Edit: I'm also able to reproduce the issue by running a simple libjuju script connecting to a model in the middle of a successful migration.

agileshaw commented 1 year ago

Had a discussion with Juju team and it seems that this is a bug in python-libjuju: it is not correctly communicating the exception back to the main thread. Opened a bug report https://github.com/juju/python-libjuju/issues/829 in libjuju repo.

No changes needed at p-j-e side. But since we may need to update libjuju dependency version in requirements.txt once the fix gets released, I'm keeping the issue open for the time being.
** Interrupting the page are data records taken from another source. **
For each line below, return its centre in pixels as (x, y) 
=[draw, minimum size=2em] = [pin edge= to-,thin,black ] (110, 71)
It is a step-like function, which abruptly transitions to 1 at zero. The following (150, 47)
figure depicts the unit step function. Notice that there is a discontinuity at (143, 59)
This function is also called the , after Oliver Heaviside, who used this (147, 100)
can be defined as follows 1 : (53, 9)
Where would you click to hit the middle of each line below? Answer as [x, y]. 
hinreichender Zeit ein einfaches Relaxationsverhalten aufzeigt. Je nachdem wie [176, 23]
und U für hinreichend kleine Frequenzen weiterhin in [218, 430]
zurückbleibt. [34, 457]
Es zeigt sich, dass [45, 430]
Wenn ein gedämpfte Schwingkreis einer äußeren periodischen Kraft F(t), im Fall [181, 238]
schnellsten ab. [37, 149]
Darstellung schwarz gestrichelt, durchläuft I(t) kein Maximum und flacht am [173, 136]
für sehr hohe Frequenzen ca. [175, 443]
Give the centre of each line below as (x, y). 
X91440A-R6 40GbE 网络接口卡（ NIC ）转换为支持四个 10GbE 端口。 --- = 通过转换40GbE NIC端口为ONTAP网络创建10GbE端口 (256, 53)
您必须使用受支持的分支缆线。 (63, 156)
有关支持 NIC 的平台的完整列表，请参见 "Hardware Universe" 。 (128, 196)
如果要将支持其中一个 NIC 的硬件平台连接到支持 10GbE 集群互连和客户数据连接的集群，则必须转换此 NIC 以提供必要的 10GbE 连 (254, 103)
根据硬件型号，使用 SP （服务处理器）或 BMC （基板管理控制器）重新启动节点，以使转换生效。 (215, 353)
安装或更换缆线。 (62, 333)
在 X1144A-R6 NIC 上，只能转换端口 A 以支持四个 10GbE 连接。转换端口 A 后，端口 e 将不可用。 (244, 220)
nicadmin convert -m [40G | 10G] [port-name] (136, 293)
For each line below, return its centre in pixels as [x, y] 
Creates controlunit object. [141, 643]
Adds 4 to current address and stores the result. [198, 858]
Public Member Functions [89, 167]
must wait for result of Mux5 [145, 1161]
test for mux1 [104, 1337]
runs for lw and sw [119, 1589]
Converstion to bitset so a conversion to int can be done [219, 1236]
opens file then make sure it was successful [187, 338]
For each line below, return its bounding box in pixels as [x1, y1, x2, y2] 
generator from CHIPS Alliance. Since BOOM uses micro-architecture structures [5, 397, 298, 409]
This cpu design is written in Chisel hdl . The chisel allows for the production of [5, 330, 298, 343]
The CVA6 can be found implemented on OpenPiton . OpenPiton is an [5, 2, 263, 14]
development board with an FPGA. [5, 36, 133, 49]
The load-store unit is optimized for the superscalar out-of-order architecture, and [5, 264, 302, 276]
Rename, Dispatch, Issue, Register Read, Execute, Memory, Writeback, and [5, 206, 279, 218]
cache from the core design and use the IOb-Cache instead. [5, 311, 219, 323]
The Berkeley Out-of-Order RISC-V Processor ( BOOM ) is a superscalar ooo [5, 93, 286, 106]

agileshaw commented 1 year ago

The new libjuju version containing the fix doesn't work with juju controller <2.9 (as reported in #51), so we had to revert the change. We will include the fix in a future release after figuring out the best way to deal with the juju version compatibility. Reopening the issue.